We actually learnt about this project recently thanks to a video sent to us by Martin Dodge. The talk, by James Bridle, discusses the 'shipadrift' project, but also delves more broadly into what it means to live in co-created spaces; spaces that we share with bots; hybrid spaces that are shared between our physical presences, our imaginations, and the broader network. There are a lot of parallels here to some of the work that Mark and Matt have been doing on augmented realities, Martin Dodge and Rob Kitchin have been doing into code/spaces, and Stuart Geiger has been doing into the lives of bots. Bridle nicely brings all of these themes together and we definitely suggest that you check out his talk below:

June 06, 2012

#LexingtonPoliceScanner Twitter posts

When the University of Kentucky beat Louisville in the Final Four of the NCAA Men's basketball tournament there was literally rioting in the streets.  Two days later (April 2, 2012) there was a repeat of events.  We are happy to report (thanks for asking) that the entire Floating Sheep team was unharmed by these events and were either calmly sipping a glass of Chardonnay or running wild in the streets on-site documenting the events as they unfolded.

Of particular interest to us, however, was the use of the hash tag #lexingtonpolicescanner within Twitter to record the ongoing events those nights.  We missed the data on first riot but download the Tweets from the second one (about 11,000 over the course of four hours during the evening of April 2nd and early morning of April 3rd).

We were curious about what the data within the tweets could tell us so we first took a look at what words should up in the 140 characters of all the tweets.  We removed the hash tag (#lexingtonpolicescanner) as well as "RT" which stands for retweet and made a wordle cloud out of it.  A fairly unsophisticated analysis but it brings up some intriguing results of what was capturing the interest of the portion of the Twitterverse interested in Lexington that night.

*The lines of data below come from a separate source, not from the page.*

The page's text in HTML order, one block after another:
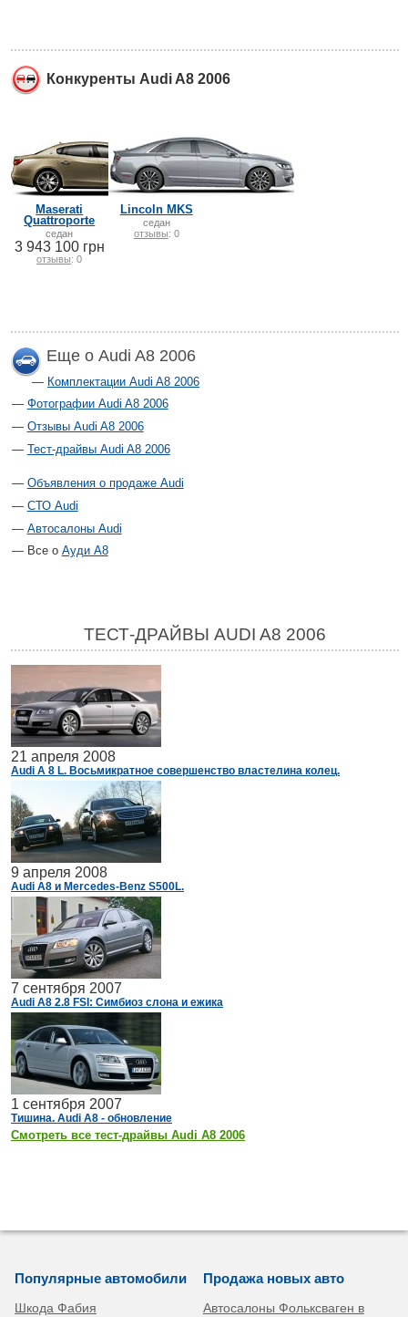
Конкуренты Audi A8 2006
Maserati
Quattroporte
седан
3 943 100 грн
отзывы: 0
Lincoln MKS
седан
отзывы: 0
Еще о Audi A8 2006
Комплектации Audi A8 2006
Фотографии Audi A8 2006
Отзывы Audi A8 2006
Тест-драйвы Audi A8 2006
Объявления о продаже Audi
СТО Audi
Автосалоны Audi
Все о Ауди А8
ТЕСТ-ДРАЙВЫ AUDI A8 2006
21 апреля 2008
Audi A 8 L. Восьмикратное совершенство властелина колец.
9 апреля 2008
Audi A8 и Mercedes-Benz S500L.
7 сентября 2007
Audi A8 2.8 FSI: Cимбиоз слона и ежика
1 сентября 2007
Тишина. Audi A8 - обновление
Смотреть все тест-драйвы Audi A8 2006
Популярные автомобили
Шкода Фабия
Продажа новых авто
Автосалоны Фольксваген в

Of course it also showed some obvious other words to filter such as Lexington, Kentucky and Twitter. When these common terms were removed, the Wordle cloud zooms more into focus with clear references to "fire" and "couch" and "car" which the combination provide some of the big events of the evening.  Why people celebrate by burning furniture remains one of the mysteries of the universe. Other interesting terms include "fireworks", "nude", "street", "fans", "shooting" and "entertainment". We'll leave the rest for you to interpret.

More intriguing (and a big part of this blog) is the geography of these tweets. Using user specified location (available for about 50 percent of all user profiles) we map the location of tweets referencing #lexingtonpolicescanner.  See the map below or try out the interactive version (see more information about this at the end).

Distribution of all Tweets with #lexingtonpolicescanner from April 2 to 4, 2012

Interestingly the map showed a relatively similar pattern of interest in Kentucky basketball as did our analysis of NCAA basketball nations from two years ago. The map below shows points in the U.S. where Google Map searches produced the most hits for an array of basketball teams including Kentucky (see the original post for the methodology).  While not a perfect match, the comparison of these two user-generated representations of Kentucky Basketball show a concentration centered within the Commonwealth with a dispersion that dissipates according to a fairly standard distance decay function.  Very few points further than a few hundred miles beyond Kentucky's borders show up.

  NCAA Basketball Nations
Finally, we (or more correctly Ate) set up an interactive interface with the data and it is well worth checking out.  You can slide the time bar and see how this database of tweets changes over time and space.  There is an initial rather geographically wide surge of interest as the actual riots play out but by the next morning the spatial extent of tweets to mostly just within Kentucky and Lexington.  As such it is a nice illustration of the temporal-spatial dynamics of a news event.

Note, this is a experimental/working version so it is still rather rough around the edges. It makes use of the versatile D3 visualization library. Since it incorporates all kind of HTML5 goodies, it works best in Chrome or Safari.